● Requirement
Up to and including the line with "Sold Sold Machinery", copy the records below exactly from their first line.

● Items listed in a dataset
::::::::::
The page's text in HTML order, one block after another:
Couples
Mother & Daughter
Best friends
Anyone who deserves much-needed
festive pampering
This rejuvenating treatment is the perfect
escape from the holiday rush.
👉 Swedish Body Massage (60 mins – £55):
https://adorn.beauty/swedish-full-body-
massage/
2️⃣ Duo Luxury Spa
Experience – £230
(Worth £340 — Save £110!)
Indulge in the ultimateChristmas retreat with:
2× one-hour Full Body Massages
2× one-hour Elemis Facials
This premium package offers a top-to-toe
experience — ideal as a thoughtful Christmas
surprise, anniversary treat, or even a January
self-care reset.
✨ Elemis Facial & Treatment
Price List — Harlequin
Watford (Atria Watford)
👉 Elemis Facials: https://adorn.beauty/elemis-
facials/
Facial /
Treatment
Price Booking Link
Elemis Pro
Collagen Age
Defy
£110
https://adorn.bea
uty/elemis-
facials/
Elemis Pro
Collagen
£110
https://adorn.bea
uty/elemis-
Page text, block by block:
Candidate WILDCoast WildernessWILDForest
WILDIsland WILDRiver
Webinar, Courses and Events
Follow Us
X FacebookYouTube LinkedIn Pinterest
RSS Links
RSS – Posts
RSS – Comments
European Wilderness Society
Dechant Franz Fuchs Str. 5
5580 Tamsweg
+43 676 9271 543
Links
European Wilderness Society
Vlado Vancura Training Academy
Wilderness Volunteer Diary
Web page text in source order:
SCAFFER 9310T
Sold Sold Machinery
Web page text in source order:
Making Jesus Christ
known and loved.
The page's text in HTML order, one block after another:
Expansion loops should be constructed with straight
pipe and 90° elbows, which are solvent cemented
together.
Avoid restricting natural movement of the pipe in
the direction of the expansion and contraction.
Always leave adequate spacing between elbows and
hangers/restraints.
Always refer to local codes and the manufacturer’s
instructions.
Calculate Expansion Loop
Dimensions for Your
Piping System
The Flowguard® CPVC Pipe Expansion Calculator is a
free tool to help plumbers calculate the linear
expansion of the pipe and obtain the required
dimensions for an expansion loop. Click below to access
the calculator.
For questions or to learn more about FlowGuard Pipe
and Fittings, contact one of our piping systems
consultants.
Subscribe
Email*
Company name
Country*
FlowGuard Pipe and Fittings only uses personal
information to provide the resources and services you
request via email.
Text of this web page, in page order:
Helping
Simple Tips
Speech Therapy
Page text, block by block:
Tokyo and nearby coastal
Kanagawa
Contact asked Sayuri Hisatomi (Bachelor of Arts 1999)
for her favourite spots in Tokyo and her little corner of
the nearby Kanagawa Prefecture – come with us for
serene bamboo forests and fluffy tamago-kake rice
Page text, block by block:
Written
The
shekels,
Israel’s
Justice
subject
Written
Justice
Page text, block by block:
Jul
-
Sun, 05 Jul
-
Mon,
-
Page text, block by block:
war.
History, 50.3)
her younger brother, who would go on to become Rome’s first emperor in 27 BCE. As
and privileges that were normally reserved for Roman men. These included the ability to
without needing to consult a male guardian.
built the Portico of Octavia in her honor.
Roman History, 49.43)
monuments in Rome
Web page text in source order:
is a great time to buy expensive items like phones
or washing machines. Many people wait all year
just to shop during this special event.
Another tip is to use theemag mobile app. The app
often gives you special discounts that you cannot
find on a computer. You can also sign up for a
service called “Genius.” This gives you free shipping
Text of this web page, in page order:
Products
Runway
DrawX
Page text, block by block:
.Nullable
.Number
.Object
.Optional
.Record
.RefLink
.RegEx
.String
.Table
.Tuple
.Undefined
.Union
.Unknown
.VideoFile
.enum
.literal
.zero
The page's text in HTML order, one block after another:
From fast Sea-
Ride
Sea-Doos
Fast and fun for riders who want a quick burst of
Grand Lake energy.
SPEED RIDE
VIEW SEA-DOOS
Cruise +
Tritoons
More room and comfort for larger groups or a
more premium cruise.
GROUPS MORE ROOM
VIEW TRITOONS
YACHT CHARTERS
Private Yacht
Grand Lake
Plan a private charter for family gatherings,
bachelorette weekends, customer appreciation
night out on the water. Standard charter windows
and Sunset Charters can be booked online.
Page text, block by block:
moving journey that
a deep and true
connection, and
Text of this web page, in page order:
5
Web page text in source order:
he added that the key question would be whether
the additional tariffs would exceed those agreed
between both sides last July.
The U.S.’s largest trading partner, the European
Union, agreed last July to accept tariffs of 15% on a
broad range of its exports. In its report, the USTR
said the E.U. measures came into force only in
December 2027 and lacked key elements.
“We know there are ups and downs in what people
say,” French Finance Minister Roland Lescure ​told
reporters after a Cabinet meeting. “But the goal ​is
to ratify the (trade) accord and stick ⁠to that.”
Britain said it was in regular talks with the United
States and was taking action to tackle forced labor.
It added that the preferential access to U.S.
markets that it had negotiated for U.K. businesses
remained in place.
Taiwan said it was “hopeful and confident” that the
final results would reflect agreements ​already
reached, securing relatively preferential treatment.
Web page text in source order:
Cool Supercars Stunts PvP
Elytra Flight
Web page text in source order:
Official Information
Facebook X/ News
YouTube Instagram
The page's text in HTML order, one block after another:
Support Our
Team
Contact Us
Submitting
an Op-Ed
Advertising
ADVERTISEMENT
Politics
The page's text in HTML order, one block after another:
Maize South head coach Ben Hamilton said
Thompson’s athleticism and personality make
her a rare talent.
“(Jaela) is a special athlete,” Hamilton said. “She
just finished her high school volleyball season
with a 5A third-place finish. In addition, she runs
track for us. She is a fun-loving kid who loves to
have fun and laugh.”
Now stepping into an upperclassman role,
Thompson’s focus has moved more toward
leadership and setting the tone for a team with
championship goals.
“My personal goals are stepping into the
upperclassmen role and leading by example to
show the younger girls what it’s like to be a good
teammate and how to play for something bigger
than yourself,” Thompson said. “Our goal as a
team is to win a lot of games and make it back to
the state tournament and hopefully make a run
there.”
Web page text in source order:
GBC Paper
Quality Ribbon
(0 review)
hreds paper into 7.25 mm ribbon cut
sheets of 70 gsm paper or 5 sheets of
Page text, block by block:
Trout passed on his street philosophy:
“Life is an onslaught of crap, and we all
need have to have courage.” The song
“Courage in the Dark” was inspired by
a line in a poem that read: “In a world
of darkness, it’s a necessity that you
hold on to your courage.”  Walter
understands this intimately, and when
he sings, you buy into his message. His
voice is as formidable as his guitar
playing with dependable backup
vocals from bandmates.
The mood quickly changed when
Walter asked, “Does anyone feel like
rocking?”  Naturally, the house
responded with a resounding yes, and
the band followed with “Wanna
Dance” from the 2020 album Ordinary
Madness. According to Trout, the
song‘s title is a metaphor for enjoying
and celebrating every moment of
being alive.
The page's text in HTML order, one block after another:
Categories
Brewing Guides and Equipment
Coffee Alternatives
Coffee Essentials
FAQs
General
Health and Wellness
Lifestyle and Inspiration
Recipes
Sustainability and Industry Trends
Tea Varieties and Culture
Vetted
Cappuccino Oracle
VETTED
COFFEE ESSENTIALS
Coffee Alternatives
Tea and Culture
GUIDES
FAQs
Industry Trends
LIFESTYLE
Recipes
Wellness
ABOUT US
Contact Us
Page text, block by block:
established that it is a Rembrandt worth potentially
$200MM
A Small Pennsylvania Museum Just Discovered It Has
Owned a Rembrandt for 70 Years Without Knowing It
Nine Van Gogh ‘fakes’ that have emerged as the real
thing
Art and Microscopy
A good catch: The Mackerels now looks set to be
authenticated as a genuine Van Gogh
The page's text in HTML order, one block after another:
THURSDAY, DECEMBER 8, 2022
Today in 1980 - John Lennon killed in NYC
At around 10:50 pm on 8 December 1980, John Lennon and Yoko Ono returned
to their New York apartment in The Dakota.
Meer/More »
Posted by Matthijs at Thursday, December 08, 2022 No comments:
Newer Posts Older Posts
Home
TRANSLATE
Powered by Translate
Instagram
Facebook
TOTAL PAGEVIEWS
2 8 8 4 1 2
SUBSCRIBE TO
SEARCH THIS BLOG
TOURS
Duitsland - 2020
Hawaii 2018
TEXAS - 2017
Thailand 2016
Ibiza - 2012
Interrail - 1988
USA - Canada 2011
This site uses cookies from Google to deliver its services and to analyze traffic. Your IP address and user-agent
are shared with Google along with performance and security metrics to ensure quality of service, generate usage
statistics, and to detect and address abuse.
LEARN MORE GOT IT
::::::::::
● Response to this task
The page's text in HTML order, one block after another:
Couples
Mother & Daughter
Best friends
Anyone who deserves much-needed
festive pampering
This rejuvenating treatment is the perfect
escape from the holiday rush.
👉 Swedish Body Massage (60 mins – £55):
https://adorn.beauty/swedish-full-body-
massage/
2️⃣ Duo Luxury Spa
Experience – £230
(Worth £340 — Save £110!)
Indulge in the ultimateChristmas retreat with:
2× one-hour Full Body Massages
2× one-hour Elemis Facials
This premium package offers a top-to-toe
experience — ideal as a thoughtful Christmas
surprise, anniversary treat, or even a January
self-care reset.
✨ Elemis Facial & Treatment
Price List — Harlequin
Watford (Atria Watford)
👉 Elemis Facials: https://adorn.beauty/elemis-
facials/
Facial /
Treatment
Price Booking Link
Elemis Pro
Collagen Age
Defy
£110
https://adorn.bea
uty/elemis-
facials/
Elemis Pro
Collagen
£110
https://adorn.bea
uty/elemis-
Page text, block by block:
Candidate WILDCoast WildernessWILDForest
WILDIsland WILDRiver
Webinar, Courses and Events
Follow Us
X FacebookYouTube LinkedIn Pinterest
RSS Links
RSS – Posts
RSS – Comments
European Wilderness Society
Dechant Franz Fuchs Str. 5
5580 Tamsweg
+43 676 9271 543
Links
European Wilderness Society
Vlado Vancura Training Academy
Wilderness Volunteer Diary
Web page text in source order:
SCAFFER 9310T
Sold Sold Machinery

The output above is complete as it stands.